Military commissions: A legacy of illegality and ineptitude

The Obama administration’s decision to reform the military commissions – rather than retire them – seems misguided.

Guantanamo Bay
Military commissions remain a second-class justice system, despite efforts to improve them [GALLO/GETTY]

The United States is now prosecuting some of the most important terrorism cases in its history in military commissions at Guantanamo Bay. More than a decade after their creation by the Bush administration, however, the commissions remain a legal experiment gone awry. The Obama administration’s decision to reform the commissions – rather than retire them – seems increasingly misguided.  

A federal appeals court has now rejected two key charges used by commission prosecutors – conspiracy and material support for terrorism – because they are not recognised as war crimes under international law. The chief prosecutor, Brigadier General Mark Martins, subsequently sought to withdraw conspiracy charges from pending cases, but the Convening Authority, which determines whether specific charges should be referred to trial by military commission, denied the request. The Obama administration, meanwhile, is seeking to overturn the appeals court’s rulings, with Attorney General Eric Holder rejecting the recommendation from the Solicitor General not to proceed with a further appeal. As Martins recognises, proceeding with war crimes charges not sanctioned by international law undermines the commissions’ legitimacy. 

Recent events continue to reveal serious improprieties in the conduct of the trials. Last week, attorneys for Khalid Sheik Mohammed and the other 9/11 defendants sought to halt proceedings after learning that 500,000 internal defence emails had been seized and defence files had disappeared from computer servers. In their handwritten motion to the commission judge, defence attorneys stressed that the compromise of data undermines the right to the effective representation of counsel guaranteed by the Sixth Amendment to the Constitution and the Military Commissions Act. 

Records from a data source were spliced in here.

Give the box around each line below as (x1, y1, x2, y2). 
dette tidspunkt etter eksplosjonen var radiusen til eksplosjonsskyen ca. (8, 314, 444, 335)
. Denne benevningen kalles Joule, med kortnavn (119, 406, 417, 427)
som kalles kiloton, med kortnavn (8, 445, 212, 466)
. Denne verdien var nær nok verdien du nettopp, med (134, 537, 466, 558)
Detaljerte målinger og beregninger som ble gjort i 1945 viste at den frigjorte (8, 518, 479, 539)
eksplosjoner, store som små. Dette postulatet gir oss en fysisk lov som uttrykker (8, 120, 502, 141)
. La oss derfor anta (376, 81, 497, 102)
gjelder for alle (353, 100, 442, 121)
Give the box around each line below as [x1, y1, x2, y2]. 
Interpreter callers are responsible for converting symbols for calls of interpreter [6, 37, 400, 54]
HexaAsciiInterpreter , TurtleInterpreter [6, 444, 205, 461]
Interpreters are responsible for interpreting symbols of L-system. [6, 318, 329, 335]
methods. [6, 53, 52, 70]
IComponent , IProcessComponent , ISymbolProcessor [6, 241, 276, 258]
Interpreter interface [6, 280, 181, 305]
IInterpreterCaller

The loss of defence files and seizure of internal defence emails are merely the latest examples of the commissions’ enduring flaws. The sudden interruption earlier this year of the public feed from the military courtroom at Guantanamo exposed that a government agency – presumably the CIA – has the ability to secretly censor the feed of proceedings that the public and news media receive on a 40-second delay. The military judge, Army Col James L Pohl, claimed he had no knowledge of the external kill-switch and asserted that he alone has authority to limit public access.  

 Inside Story Americas- Where are the
Guantanamo legal files?

Eavesdropping equipment disguised as smoke detectors has been discovered in the rooms where attorneys meet with their clients. The government denies that it has listened to attorney-client communications, which are privileged by law. But a recent Seton Hall Law School report calls into question the government’s account. The report details how the listening devices are so sensitive they can detect even whispers between attorneys and clients, while the cameras are so powerful that they can read attorneys’ hand-written notes and other confidential documents. The government has failed to explain why it would need such hypersensitive monitoring equipment if not to eavesdrop on confidential attorney-client communications. 

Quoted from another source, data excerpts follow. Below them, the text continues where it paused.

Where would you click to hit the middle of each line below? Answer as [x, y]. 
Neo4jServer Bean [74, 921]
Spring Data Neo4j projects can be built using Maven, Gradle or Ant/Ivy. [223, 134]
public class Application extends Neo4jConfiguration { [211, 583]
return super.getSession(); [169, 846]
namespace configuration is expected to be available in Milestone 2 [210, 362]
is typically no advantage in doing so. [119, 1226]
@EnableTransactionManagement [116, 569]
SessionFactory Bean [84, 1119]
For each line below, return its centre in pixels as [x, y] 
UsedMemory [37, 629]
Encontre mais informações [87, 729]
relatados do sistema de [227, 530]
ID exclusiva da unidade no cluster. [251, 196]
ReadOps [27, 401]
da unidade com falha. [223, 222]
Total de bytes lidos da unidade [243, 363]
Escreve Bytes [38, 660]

In contrast to military commissions, federal courts have a distinguished history and track record of trying terrorism suspects without sacrificing due process or compromising ethical standards. Had the trials been conducted in federal court, there would never have been a seizure of confidential defence communications, discovery of secret eavesdropping equipment, or any of the other irregularities that have become par for the course at Guantanamo. Indeed, had a federal judge learned that an unnamed government agency was capable of secretly censoring proceedings in the courtroom, it would have prompted an official investigation. 

These revelations do more than confirm that military commissions remain a second-class justice system, despite efforts of the Obama administration to improve them. They underscore that the commissions have never internalised principle of legality nor accepted that defendants must be zealously represented by their attorneys to ensure the integrity of the process. Instead, the commissions remain susceptible to manipulation by the national security apparatus, which views them as an extension of the “war on terrorism” and an opportunity to gather intelligence rather than to provide fair and impartial trials.  

The world is watching, and it is not only the defendants, but also the US that will be judged. Even if some breaches of the attorney-client privilege were inadvertent, they demonstrate a shocking lack of professionalism and respect for the integrity of the judicial process. It is imperative that the US brings those responsible for 9/11 and other terrorist attacks to justice. But it is equally important that it do so in accordance with the rule of law.

Jonathan Hafetz is Associate Professor of Law at Seton Hall University School of Law and the author, most recently, of Habeas Corpus after 9/11: Confronting America’s New Global Detention System.